To investigate the relation between GAIA score and the number of introduced mutations, we performed random mutagenesis studies and plotted the resulting scores of the candidates. The score decreases sigmoidal with the number of introduced mutations. This suggests our model to be tolerant to up to 20 mutations before a strong decrease in scores. The mark of positive predictions is crossed at about 50 mutations. For the generation of this plot GAIA was run in complete random mode introducing a new mutation ever generation until saturation. In every generation the scores were averaged over a set of 100 candidates.
Figure 4: The GAIA score decreases linearly with the number of introduced mutations.
The random mutagenesis of the beta-lactamase sequence, shows diminishing scores with increasing mutation numbers. The decrease in scores is sigmoidal and falls below the threshold of positive prediciton after about 50 mutations. Initially the model however tolerates up to 20 mutations before the score starts to decrease.

## Experimental results

### Key Finding - GAIA enables Functionality Transfer

To assert the in silico evolution capabilities of GAIA in a real world application, we set out to reprogram the E. coli beta-glucuronidase to beta-galactosidase activity.
We initiallly evaluated the in silico evolution by performing equilibration molecular dynamics simulations on the wildtype GUS and the GUS variant suggested by Matsumura et al. matsumura2001vitro to determine the effect of the introduced mutations on the protein fold.
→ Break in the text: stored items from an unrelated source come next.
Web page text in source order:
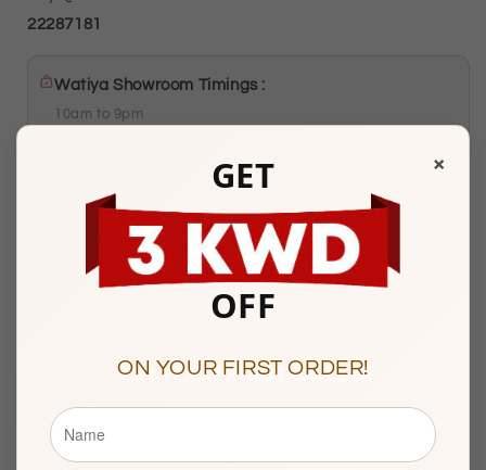
22287181
Watiya Showroom Timings :
10am to 9pm
Showroom 121, Ground Floor, Souq Al Watiya, Maliya
Kuwait City
Product Type Gold Pendant
×
GET
OFF
ON YOUR FIRST ORDER!
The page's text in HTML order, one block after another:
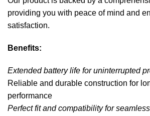
providing you with peace of mind and
satisfaction.
Benefits:
Extended battery life for uninterrupted
Reliable and durable construction for
performance
Perfect fit and compatibility for
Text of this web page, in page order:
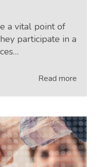
a vital point of
participate in a
Read more
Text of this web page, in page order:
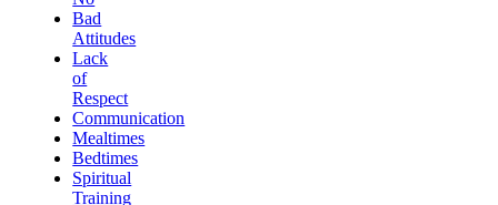
Bad
Attitudes
Lack
of
Respect
Communication
Mealtimes
Bedtimes
Spiritual
Training
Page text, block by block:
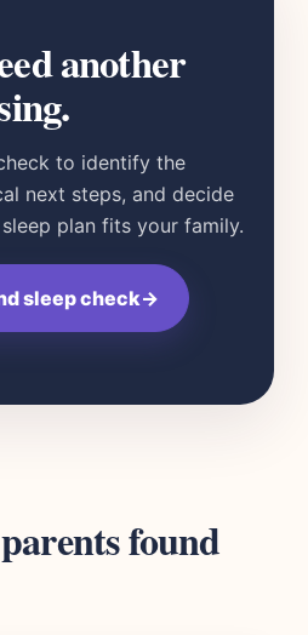
another
to identify the
next steps, and decide
plan fits your family.
sleep check→
found
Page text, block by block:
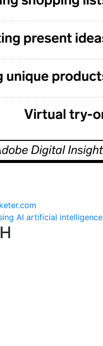
AI artificial intelligence
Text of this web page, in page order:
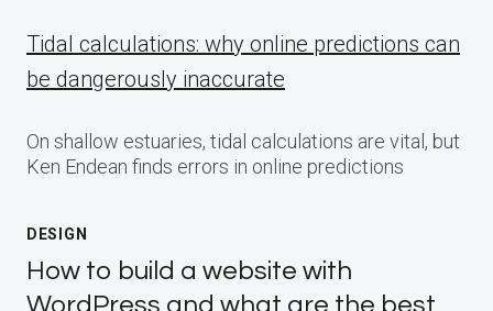
Tidal calculations: why online predictions can
be dangerously inaccurate
On shallow estuaries, tidal calculations are vital, but
Ken Endean finds errors in online predictions
DESIGN
How to build a website with
WordPress and what are the best
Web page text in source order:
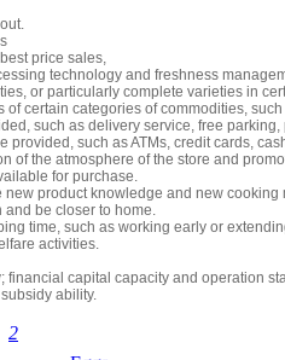
price sales,
technology and freshness
or particularly complete varieties in
certain categories of commodities,
such as delivery service, free
provided, such as ATMs, credit cards,
of the atmosphere of the store and
for purchase.
product knowledge and new cooking
be closer to home.
time, such as working early or
activities.
capital capacity and operation
ability.
2
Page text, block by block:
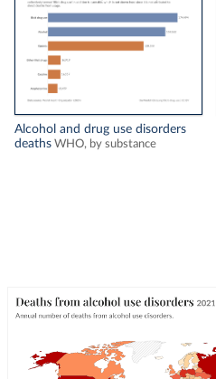
Alcohol and drug use disorders
deaths WHO, by substance
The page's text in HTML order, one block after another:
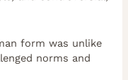
form was unlike
norms and
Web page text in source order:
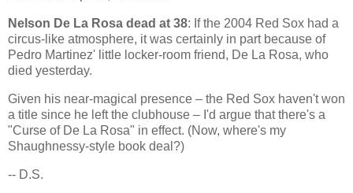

As no significant change in protein fold was observable we proceeded by liberately defining three mutative fragments on the GUS sequence, displayed in table 1. The limitation of mutagenesis to defined sequence regions was required to ensure the cloneability of the resulting constructs in the wet lab.

Table 1: Defined sequence patches open for mutagenesis. The three defined sequence patches for the functionality transfer in beta glucuronidase. Fragments were determined after equilibration MD simulations and structure assertion in pyMOL.

Fragment Positions Constant Residue
A 351-371 G362
B 506-512 None
C 548-568 G559
Subsequently we ran GAIA on the determined fragments, with the objective to maximize the term for Galactosidase activity for up to 1000 generations. The mutation rate was thereby limited to 9 amino acid substituions per generation and reduced by one mutation every 300 generations.

After cloning the activity of the variants was determined in in vitro assays. We thereby identified a GAIA predicted beta-glucuronidase variant carrying a single amino-acid (T509L) mutation with a beta-galactosidase activity comparable to the wild type.
Figure 5: Comparison Between the Wildtype Proteins and GUS_T509L
Our assay demonstrated that the wildtype GUS shows no catlytic activity on a GAL substrate. The mutant predicted by GAIA however, exhibits extraordinary enzymatic activity on the GAL substrate. While the $k_{cat}$ is lower compared to the wild type beta galactosidase the estimated $K_M$ is approx. two-fold higher.